V. Feretti, N. Pantalacci, J.-C. Ferrari et L. Sansonetti - Coup de froid

  

C’est dans les pires moments que les talents cachés sont les plus utiles. Une histoire qui souffle le chaud et le froid, racontée par Vincent Feretti, Nathan Pantalacci, Jean-Christophe Ferrari et Laurent Sansonetti.

 

 

Coup de froid

 

Nous sommes le 24 novembre 2036. Nous allons tous les quatre au Café de France sur la place Padoue. Nous nous installons à table et le robot serveur vient à notre rencontre. Nous commandons un apéritif, quatre cocktails « caméléon », des boissons qui changent de couleurs en fonction de la quantité restante de liquide. Le droïde s’en va. Par la baie vitrée, on aperçoit la statue d’Arrighi de Casanova, qui a été remplacée par un hologramme. Tout autour sont garées plusieurs magné-cars, des voitures qui lévitent au-dessus du sol grâce à un système d’aimants sur les routes. Un groupe d’adolescents passe devant nous sur leurs trottidrones. Le bâtiment de l’autre côté de la rue est en rénovation, des systèmes projettent une image de ce qu’il sera une fois les travaux finis.

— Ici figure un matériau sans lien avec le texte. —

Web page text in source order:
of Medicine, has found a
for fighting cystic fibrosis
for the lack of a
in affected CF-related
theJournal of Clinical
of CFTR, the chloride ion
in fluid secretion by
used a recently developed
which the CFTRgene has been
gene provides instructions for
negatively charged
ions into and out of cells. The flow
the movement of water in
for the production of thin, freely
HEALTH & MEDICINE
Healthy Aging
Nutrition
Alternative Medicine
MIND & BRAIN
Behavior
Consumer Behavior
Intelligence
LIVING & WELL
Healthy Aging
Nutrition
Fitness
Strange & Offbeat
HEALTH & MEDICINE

Nous sirotons tranquillement nos boissons quand la télévision géante du restaurant s’allume.

« Tiens, vous avez vu à la télé ?, demande Jean-Christophe.

- Non, répond Vincent, que se passe-t-il ?

- Le gouvernement américain va lancer une bombe pour refroidir l’atmosphère afin de contrer le réchauffement climatique, déclare Nathan.

- Et ça va marcher ? demande Vincent, sceptique.

- Le président américain assure que ça va fonctionner. »

Le présentateur explique tout ce qui va se passer et dit que c’est la meilleure chose qu’ait faite l’humanité, depuis que l’homme est allé sur Mars.

« Regardez, ça commence ! »

On voit un objet gris s’élever dans le ciel à toute vitesse. Sur le bord de l’engin est écrit : « SpaceX ». Un compte à rebours commence, et tout le monde crie :

« Cinq, quatre, trois, deux, un,… »

L’image de la caméra se coupe, la télé n’affiche que de la neige. « Vous trouvez pas qu’il fait un peu froid ? », demande Vincent. Soudain, du givre recouvre la baie vitrée et nos boissons se transforment en glaçons. « Mais qu’est-ce que c’est que ça ? », demande Laurent, affolé.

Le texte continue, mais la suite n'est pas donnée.